A practical model for estimation leaves out all of the explanatory variables except delta.points.
lm_deltap2 <- lm(length_diff ~ delta.points, rvst_diff2)
summary(lm_deltap2)
##
## Call:
## lm(formula = length_diff ~ delta.points, data = rvst_diff2)
##
## Residuals:
## Min 1Q Median 3Q Max
## -1.27927 -0.24177 -0.06035 0.29640 1.49575
##
## Coefficients:
## Estimate Std. Error t value Pr(>|t|)
## (Intercept) 0.3504808 0.1526144 2.297 0.028341 *
## delta.points 0.0005454 0.0001346 4.051 0.000304 ***
## ---
## Signif. codes: 0 '***' 0.001 '**' 0.01 '*' 0.05 '.' 0.1 ' ' 1
##
## Residual standard error: 0.5184 on 32 degrees of freedom
## Multiple R-squared: 0.3389, Adjusted R-squared: 0.3183
## F-statistic: 16.41 on 1 and 32 DF, p-value: 0.0003038
coeftest(lm_deltap2, vcov=vcovHC)
##
## t test of coefficients:
##
## Estimate Std. Error t value Pr(>|t|)
## (Intercept) 0.35048076 0.13142401 2.6668 0.011910 *
## delta.points 0.00054539 0.00013773 3.9599 0.000392 ***
## ---
## Signif. codes: 0 '***' 0.001 '**' 0.01 '*' 0.05 '.' 0.1 ' ' 1
An increase of 100 points in the difference between numbers of track points and route points results in an increase in length difference of 0.05 miles, and this slope is very significant (p < 0.0004).

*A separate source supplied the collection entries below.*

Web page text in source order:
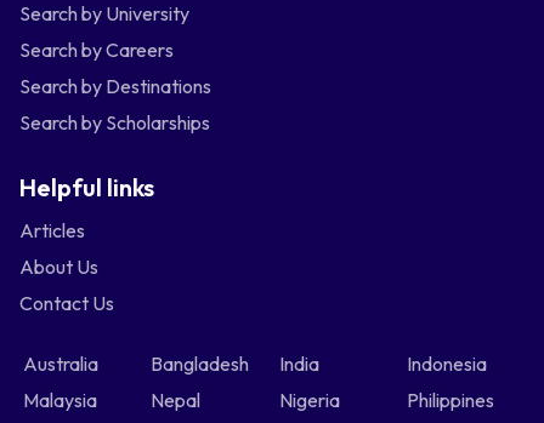
Search by University
Search by Careers
Search by Destinations
Search by Scholarships
Helpful links
Articles
About Us
Contact Us
Australia Bangladesh India
Indonesia
Malaysia
Nepal Nigeria Philippines
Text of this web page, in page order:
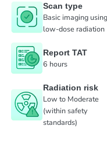
Scan type
Basic imaging using
low-dose radiation
Report TAT
6 hours
Radiation risk
Low to Moderate
(within safety
standards)
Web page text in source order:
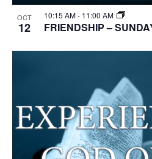
OCT
12
10:15 AM- 11:00 AM
FRIENDSHIP –
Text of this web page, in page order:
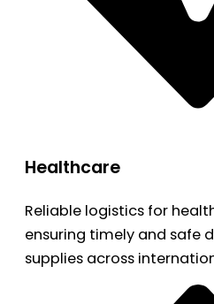
Healthcare
Reliable logistics for
ensuring timely and safe
supplies across
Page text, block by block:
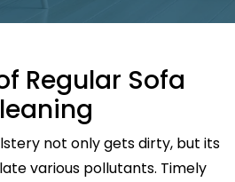
Regular Sofa
not only gets dirty, but its
various pollutants. Timely
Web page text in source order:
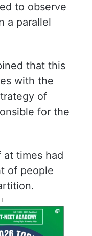
to observe
a parallel
that this
with the
of
for the
at times had
of people
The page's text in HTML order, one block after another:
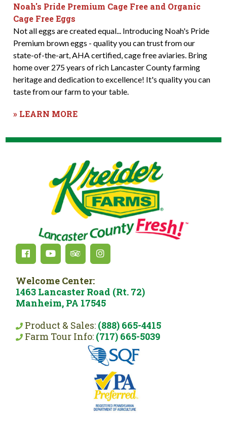
Noah's Pride Premium Cage Free and Organic
Cage Free Eggs
Not all eggs are created equal... Introducing Noah's Pride
Premium brown eggs - quality you can trust from our
state-of-the-art, AHA certified, cage free aviaries. Bring
home over 275 years of rich Lancaster County farming
heritage and dedication to excellence! It's quality you can
taste from our farm to your table.
» LEARN MORE
Welcome Center:
1463 Lancaster Road (Rt. 72)
Manheim, PA 17545
Product & Sales: (888) 665-4415
Farm Tour Info: (717) 665-5039
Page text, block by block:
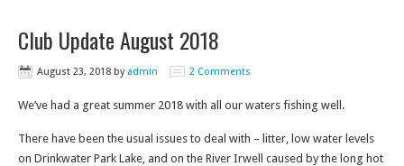
Club Update August 2018
August 23, 2018 by admin 2 Comments
We’ve had a great summer 2018 with all our waters fishing well.
There have been the usual issues to deal with – litter, low water levels
on Drinkwater Park Lake, and on the River Irwell caused by the long hot
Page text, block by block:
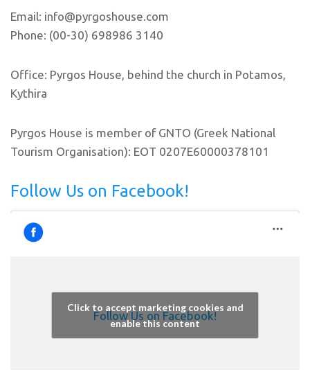
Email: info@pyrgoshouse.com
Phone: (00-30) 698986 3140
Office: Pyrgos House, behind the church in Potamos,
Kythira
Pyrgos House is member of GNTO (Greek National
Tourism Organisation): EOT 0207E60000378101
Follow Us on Facebook!
Follow Us on Facebook!
Click to accept marketing cookies and
enable this content
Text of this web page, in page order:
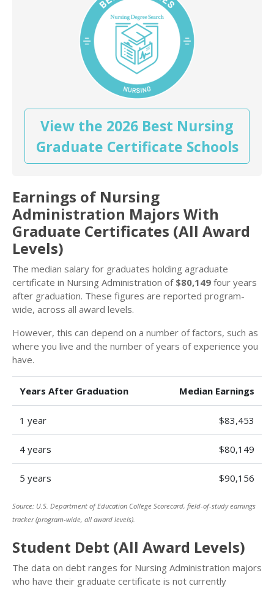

This model suggests that we might make length corrections, based on number of points, with the idea of standardizing length measurements to some fixed density of track points. However, after controlling the difference in number of points, tracks are still average 0.35 miles longer than routes (p < 0.012). Moreover, the residual standard error of the model is still 0.52 miles.
Here are the residuals plots for the last model.
plot(lm_deltap2)
Referring to standarized residuals versus fitted values, variance of residuals may be smaller for small length differences than for others. The distribution of these residuals is consistent with the normal distribution.

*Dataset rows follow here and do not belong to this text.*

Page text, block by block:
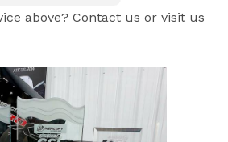
above? Contact us or visit us
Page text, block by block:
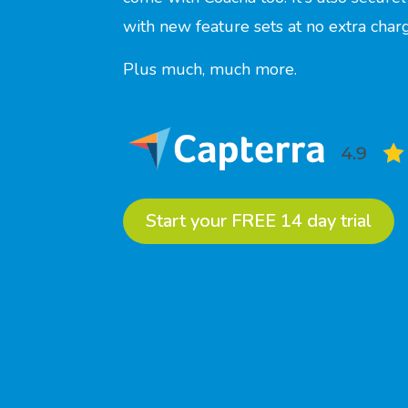
with new feature sets at no extra
Plus much, much more.
Start your FREE 14 day trial
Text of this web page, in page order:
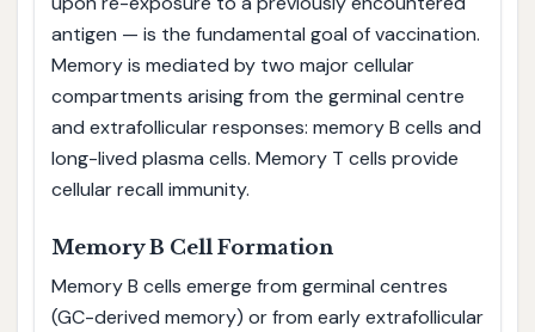
antigen — is the fundamental goal of vaccination.
Memory is mediated by two major cellular
compartments arising from the germinal centre
and extrafollicular responses: memory B cells and
long-lived plasma cells. Memory T cells provide
cellular recall immunity.
Memory B Cell Formation
Memory B cells emerge from germinal centres
(GC-derived memory) or from early extrafollicular
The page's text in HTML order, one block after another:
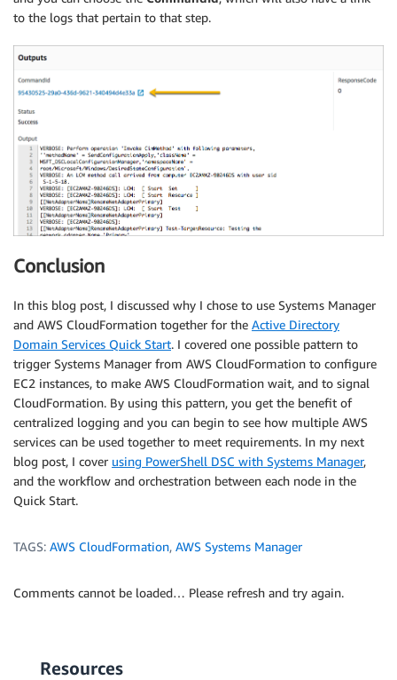
to the logs that pertain to that step.
Conclusion
In this blog post, I discussed why I chose to use Systems Manager
and AWS CloudFormation together for the Active Directory
Domain Services Quick Start. I covered one possible pattern to
trigger Systems Manager from AWS CloudFormation to configure
EC2 instances, to make AWS CloudFormation wait, and to signal
CloudFormation. By using this pattern, you get the benefit of
centralized logging and you can begin to see how multiple AWS
services can be used together to meet requirements. In my next
blog post, I cover using PowerShell DSC with Systems Manager,
and the workflow and orchestration between each node in the
Quick Start.
TAGS: AWS CloudFormation, AWS Systems Manager
Comments cannot be loaded… Please refresh and try again.
Resources
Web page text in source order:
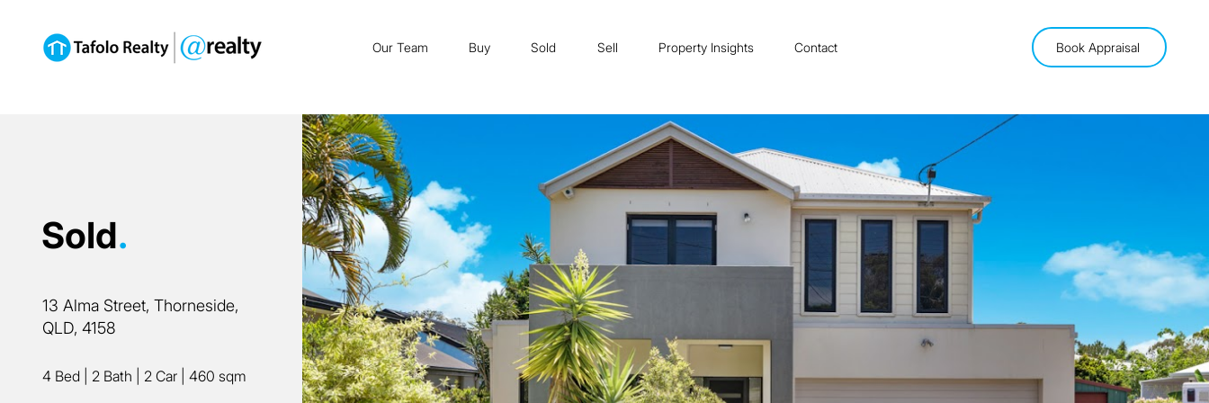
Our Team Buy Sold Sell Property Insights Contact Book Appraisal
Sold.
13 Alma Street, Thorneside,
QLD, 4158
4 Bed 2 Bath 2 Car 460 sqm
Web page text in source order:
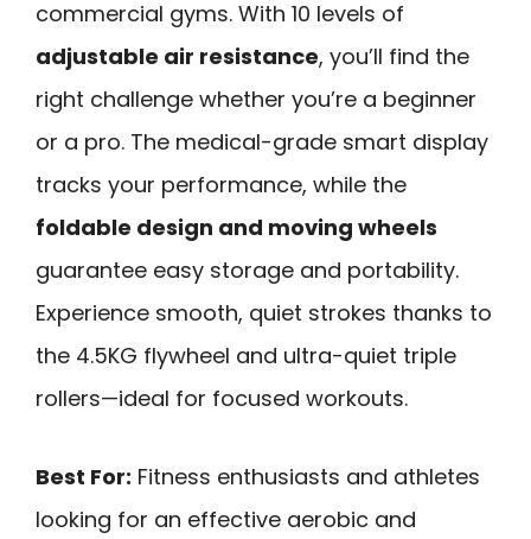
commercial gyms. With 10 levels of
adjustable air resistance, you’ll find the
right challenge whether you’re a beginner
or a pro. The medical-grade smart display
tracks your performance, while the
foldable design and moving wheels
guarantee easy storage and portability.
Experience smooth, quiet strokes thanks to
the 4.5KG flywheel and ultra-quiet triple
rollers—ideal for focused workouts.
Best For: Fitness enthusiasts and athletes
looking for an effective aerobic and
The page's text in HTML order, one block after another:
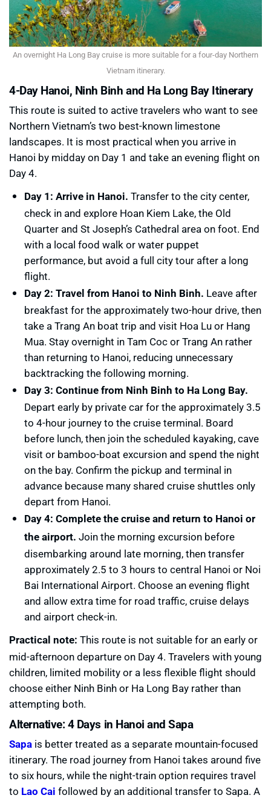
An overnight Ha Long Bay cruise is more suitable for a four-day Northern
Vietnam itinerary.
4-Day Hanoi, Ninh Binh and Ha Long Bay Itinerary
This route is suited to active travelers who want to see
Northern Vietnam’s two best-known limestone
landscapes. It is most practical when you arrive in
Hanoi by midday on Day 1 and take an evening flight on
Day 4.
Day 1: Arrive in Hanoi. Transfer to the city center,
check in and explore Hoan Kiem Lake, the Old
Quarter and St Joseph’s Cathedral area on foot. End
with a local food walk or water puppet
performance, but avoid a full city tour after a long
flight.
Day 2: Travel from Hanoi to Ninh Binh. Leave after
breakfast for the approximately two-hour drive, then
take a Trang An boat trip and visit Hoa Lu or Hang
Mua. Stay overnight in Tam Coc or Trang An rather
than returning to Hanoi, reducing unnecessary
backtracking the following morning.
Day 3: Continue from Ninh Binh to Ha Long Bay.
Depart early by private car for the approximately 3.5
to 4-hour journey to the cruise terminal. Board
before lunch, then join the scheduled kayaking, cave
visit or bamboo-boat excursion and spend the night
on the bay. Confirm the pickup and terminal in
advance because many shared cruise shuttles only
depart from Hanoi.
Day 4: Complete the cruise and return to Hanoi or
the airport. Join the morning excursion before
disembarking around late morning, then transfer
approximately 2.5 to 3 hours to central Hanoi or Noi
Bai International Airport. Choose an evening flight
and allow extra time for road traffic, cruise delays
and airport check-in.
Practical note: This route is not suitable for an early or
mid-afternoon departure on Day 4. Travelers with young
children, limited mobility or a less flexible flight should
choose either Ninh Binh or Ha Long Bay rather than
attempting both.
Alternative: 4 Days in Hanoi and Sapa
Sapa is better treated as a separate mountain-focused
itinerary. The road journey from Hanoi takes around five
to six hours, while the night-train option requires travel
to Lao Cai followed by an additional transfer to Sapa. A
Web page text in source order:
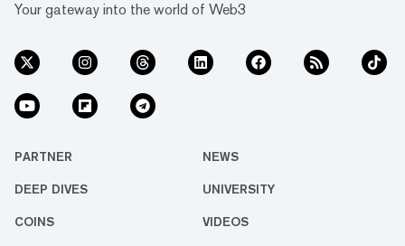
Your gateway into the world of Web3
PARTNER NEWS
DEEP DIVES UNIVERSITY
COINS VIDEOS

We repeat the above analysis, but using track.gain - route.gain as the response variable.
Elevation gain difference is gain_diff = track.gain - route.gain.
rvst_gain <- rvst %>% mutate(gain_diff=track.gain - route.gain)
Here is a boxplot of the gain difference.
# box and whisker of differences.
ggplot(rvst_gain, aes(x=route.type, y=gain_diff)) +
geom_boxplot()
Elevation gain for tracks tends to be higher than for routes, but it is not uniformly so. The data exhibits variation that depends on route type.
This is the one-way ANOVA on the elevation gain response.
lm_gain_routetype <- lm(gain_diff ~ route.type, rvst_gain)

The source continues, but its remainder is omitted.